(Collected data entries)
--------------------------------

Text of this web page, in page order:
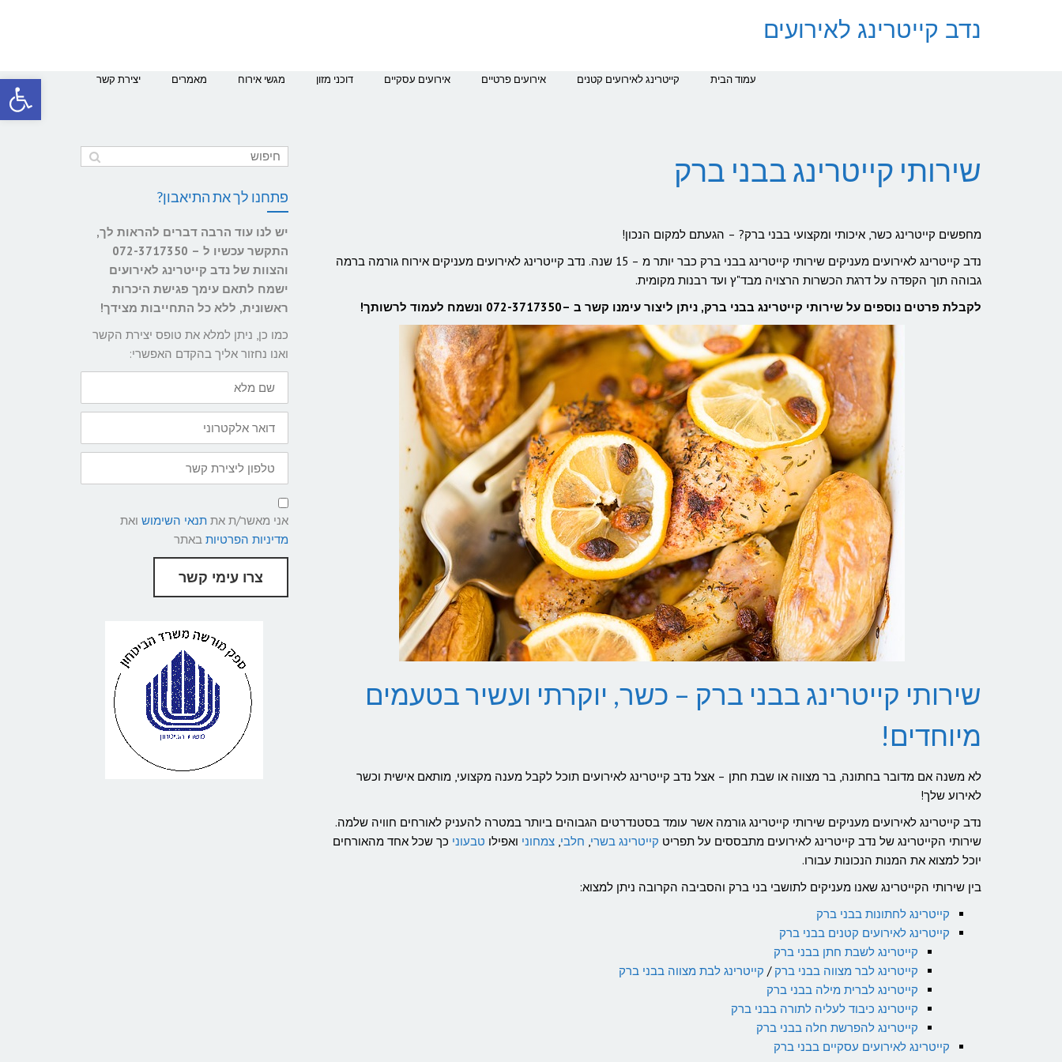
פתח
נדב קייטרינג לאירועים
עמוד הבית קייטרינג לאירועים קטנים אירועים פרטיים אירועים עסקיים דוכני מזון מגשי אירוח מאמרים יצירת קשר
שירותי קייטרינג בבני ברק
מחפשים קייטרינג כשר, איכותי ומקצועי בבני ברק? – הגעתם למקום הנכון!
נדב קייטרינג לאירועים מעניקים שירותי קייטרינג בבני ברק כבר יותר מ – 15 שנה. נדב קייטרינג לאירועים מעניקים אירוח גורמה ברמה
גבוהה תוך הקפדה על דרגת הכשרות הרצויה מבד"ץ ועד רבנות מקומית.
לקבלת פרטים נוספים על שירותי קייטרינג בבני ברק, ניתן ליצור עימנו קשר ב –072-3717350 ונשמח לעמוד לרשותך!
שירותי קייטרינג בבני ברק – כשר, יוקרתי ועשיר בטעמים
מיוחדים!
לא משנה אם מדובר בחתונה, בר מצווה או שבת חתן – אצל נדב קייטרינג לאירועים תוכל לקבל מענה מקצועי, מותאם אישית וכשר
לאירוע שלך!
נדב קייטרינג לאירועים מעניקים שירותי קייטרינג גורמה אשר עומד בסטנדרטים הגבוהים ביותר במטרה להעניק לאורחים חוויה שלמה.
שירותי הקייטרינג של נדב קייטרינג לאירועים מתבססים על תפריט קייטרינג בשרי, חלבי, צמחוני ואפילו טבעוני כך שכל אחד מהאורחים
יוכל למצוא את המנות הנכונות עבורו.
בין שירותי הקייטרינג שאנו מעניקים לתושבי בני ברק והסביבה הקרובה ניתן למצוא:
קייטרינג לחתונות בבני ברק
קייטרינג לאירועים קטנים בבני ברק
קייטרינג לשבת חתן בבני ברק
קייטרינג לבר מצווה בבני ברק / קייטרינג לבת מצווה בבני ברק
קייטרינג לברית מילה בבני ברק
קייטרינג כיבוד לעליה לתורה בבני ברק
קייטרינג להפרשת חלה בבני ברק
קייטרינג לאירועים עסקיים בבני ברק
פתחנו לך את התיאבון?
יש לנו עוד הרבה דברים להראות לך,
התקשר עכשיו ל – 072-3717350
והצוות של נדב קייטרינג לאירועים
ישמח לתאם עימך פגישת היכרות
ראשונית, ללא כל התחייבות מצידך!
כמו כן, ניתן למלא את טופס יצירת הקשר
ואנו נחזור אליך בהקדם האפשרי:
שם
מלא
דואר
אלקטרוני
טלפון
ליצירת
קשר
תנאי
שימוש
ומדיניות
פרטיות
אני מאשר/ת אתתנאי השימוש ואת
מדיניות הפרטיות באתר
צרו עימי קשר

--------------------------------

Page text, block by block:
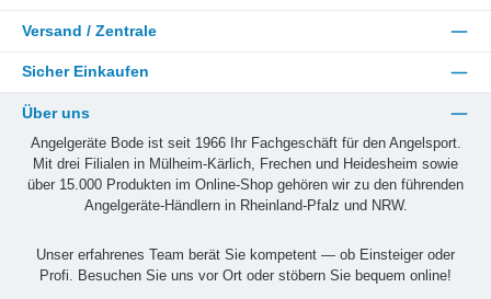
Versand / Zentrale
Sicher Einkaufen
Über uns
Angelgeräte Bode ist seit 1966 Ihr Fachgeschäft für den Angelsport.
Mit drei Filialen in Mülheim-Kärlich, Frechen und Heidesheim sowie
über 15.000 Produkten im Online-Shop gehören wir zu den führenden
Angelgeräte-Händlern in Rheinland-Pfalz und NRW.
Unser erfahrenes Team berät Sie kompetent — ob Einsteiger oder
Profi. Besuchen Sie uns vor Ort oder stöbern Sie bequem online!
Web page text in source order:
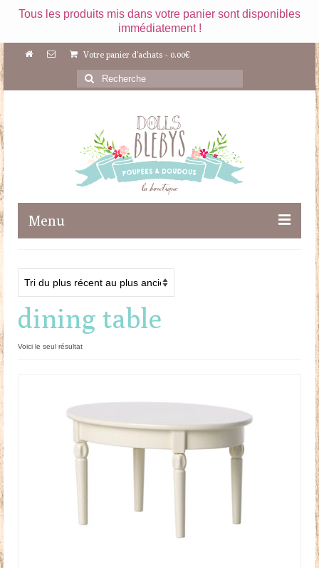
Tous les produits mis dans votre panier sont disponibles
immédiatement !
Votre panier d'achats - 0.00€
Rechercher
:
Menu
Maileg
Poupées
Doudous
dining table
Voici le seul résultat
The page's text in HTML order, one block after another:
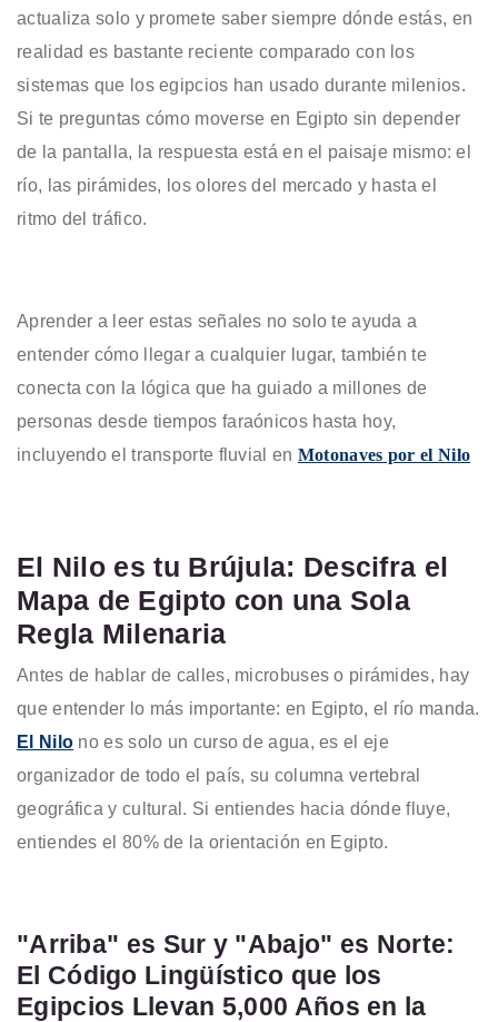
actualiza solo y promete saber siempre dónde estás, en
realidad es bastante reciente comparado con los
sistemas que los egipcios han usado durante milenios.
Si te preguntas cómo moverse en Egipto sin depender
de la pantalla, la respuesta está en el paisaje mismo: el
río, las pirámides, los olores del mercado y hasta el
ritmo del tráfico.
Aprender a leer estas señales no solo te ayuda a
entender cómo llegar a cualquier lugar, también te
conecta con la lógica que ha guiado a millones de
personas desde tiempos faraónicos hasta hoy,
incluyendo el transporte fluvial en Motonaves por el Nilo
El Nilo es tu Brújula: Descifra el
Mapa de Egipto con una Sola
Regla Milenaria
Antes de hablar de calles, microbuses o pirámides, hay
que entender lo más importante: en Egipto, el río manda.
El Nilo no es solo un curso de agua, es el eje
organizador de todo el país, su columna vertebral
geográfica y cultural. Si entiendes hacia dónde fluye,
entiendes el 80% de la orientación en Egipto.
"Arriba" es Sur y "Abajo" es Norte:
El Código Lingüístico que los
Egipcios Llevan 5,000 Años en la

--------------------------------

Your instructions:
Take exactly the lines from the one containing "לאירוע שלך!" through the one containing "התקשר עכשיו ל – 072-3717350" in the data above, and output them with nothing added.

Written response:
לאירוע שלך!
נדב קייטרינג לאירועים מעניקים שירותי קייטרינג גורמה אשר עומד בסטנדרטים הגבוהים ביותר במטרה להעניק לאורחים חוויה שלמה.
שירותי הקייטרינג של נדב קייטרינג לאירועים מתבססים על תפריט קייטרינג בשרי, חלבי, צמחוני ואפילו טבעוני כך שכל אחד מהאורחים
יוכל למצוא את המנות הנכונות עבורו.
בין שירותי הקייטרינג שאנו מעניקים לתושבי בני ברק והסביבה הקרובה ניתן למצוא:
קייטרינג לחתונות בבני ברק
קייטרינג לאירועים קטנים בבני ברק
קייטרינג לשבת חתן בבני ברק
קייטרינג לבר מצווה בבני ברק / קייטרינג לבת מצווה בבני ברק
קייטרינג לברית מילה בבני ברק
קייטרינג כיבוד לעליה לתורה בבני ברק
קייטרינג להפרשת חלה בבני ברק
קייטרינג לאירועים עסקיים בבני ברק
פתחנו לך את התיאבון?
יש לנו עוד הרבה דברים להראות לך,
התקשר עכשיו ל – 072-3717350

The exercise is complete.